Given data
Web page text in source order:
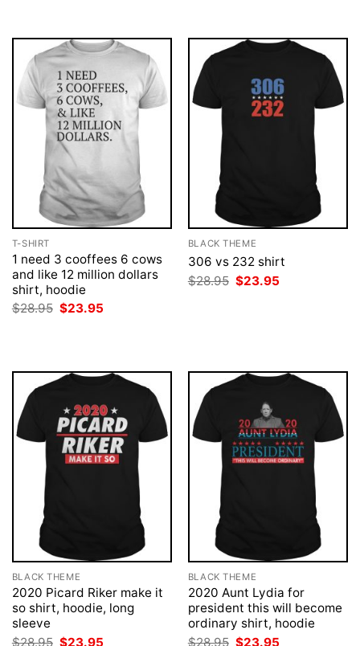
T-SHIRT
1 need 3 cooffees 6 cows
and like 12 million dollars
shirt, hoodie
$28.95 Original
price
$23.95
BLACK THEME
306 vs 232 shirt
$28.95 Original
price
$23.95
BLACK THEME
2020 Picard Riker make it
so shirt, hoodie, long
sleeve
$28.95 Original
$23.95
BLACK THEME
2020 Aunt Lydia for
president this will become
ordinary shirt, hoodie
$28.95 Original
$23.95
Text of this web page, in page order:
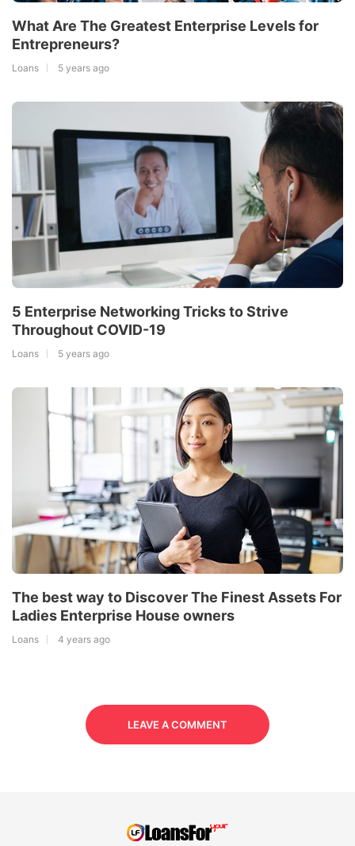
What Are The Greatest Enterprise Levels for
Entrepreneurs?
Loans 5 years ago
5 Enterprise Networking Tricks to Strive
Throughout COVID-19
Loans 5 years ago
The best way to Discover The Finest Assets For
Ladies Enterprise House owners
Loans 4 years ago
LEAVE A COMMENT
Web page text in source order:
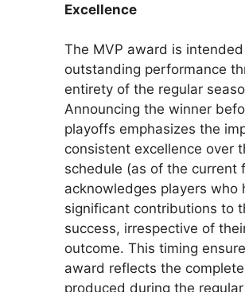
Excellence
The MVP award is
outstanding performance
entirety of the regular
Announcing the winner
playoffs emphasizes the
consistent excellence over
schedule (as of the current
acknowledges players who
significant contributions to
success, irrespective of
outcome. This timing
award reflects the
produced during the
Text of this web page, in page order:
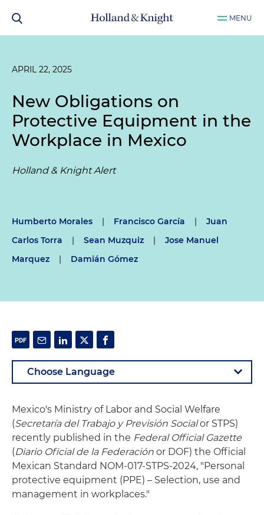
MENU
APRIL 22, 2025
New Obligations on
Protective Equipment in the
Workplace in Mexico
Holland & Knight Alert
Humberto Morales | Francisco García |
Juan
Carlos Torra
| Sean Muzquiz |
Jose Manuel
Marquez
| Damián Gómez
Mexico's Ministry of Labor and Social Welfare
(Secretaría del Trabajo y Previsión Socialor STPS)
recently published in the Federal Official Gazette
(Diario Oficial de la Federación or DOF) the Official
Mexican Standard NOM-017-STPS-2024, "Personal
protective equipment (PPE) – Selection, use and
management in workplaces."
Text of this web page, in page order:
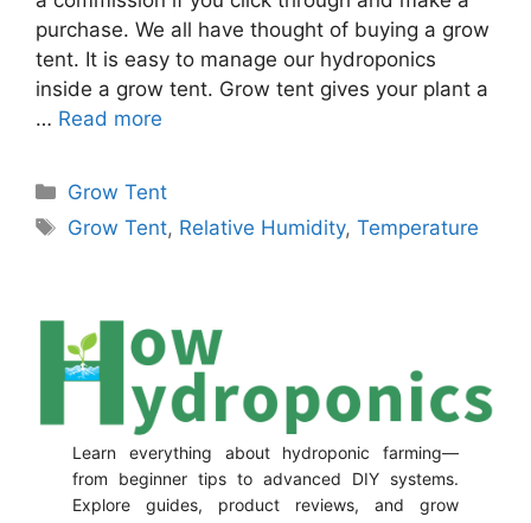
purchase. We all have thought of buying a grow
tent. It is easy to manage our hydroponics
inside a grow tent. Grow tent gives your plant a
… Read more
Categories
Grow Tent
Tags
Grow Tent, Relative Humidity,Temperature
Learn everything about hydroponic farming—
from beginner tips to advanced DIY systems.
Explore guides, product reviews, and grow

Task instructions
Copy each line above where the string "Enterprise" occurs.

Answer to this problem
What Are The Greatest Enterprise Levels for
5 Enterprise Networking Tricks to Strive
Ladies Enterprise House owners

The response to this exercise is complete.